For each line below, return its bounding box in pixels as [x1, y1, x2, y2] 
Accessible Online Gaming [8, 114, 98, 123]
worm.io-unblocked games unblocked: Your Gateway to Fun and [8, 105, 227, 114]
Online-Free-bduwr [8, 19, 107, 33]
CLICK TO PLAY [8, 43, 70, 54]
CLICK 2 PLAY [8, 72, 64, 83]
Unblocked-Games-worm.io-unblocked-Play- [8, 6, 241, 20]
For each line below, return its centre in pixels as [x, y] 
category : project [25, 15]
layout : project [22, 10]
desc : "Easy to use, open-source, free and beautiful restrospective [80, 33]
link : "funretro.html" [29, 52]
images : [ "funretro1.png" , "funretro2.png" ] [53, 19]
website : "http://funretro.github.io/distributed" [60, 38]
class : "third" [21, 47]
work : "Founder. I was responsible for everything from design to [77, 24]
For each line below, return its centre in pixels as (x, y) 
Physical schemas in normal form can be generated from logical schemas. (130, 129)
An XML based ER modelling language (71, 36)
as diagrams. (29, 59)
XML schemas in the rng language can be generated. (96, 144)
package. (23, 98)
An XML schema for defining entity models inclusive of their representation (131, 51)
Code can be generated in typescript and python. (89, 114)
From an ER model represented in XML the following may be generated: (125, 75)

=====

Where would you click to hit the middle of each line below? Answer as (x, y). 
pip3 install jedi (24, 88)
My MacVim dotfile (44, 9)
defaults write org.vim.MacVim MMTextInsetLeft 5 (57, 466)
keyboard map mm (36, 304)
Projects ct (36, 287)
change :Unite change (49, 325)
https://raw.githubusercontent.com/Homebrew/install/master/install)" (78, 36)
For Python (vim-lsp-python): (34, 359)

=====

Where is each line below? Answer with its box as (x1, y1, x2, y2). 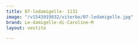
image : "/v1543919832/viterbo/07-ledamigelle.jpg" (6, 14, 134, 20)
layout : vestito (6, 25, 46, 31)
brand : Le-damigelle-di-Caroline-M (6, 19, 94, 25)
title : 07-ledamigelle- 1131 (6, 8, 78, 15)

=====

_ASSIGNMENT_. Looking through the data above, copy out each line in which the string "install" occurs.

_PROBLEM SOLUTION_.
pip3 install jedi (24, 88)
https://raw.githubusercontent.com/Homebrew/install/master/install)" (78, 36)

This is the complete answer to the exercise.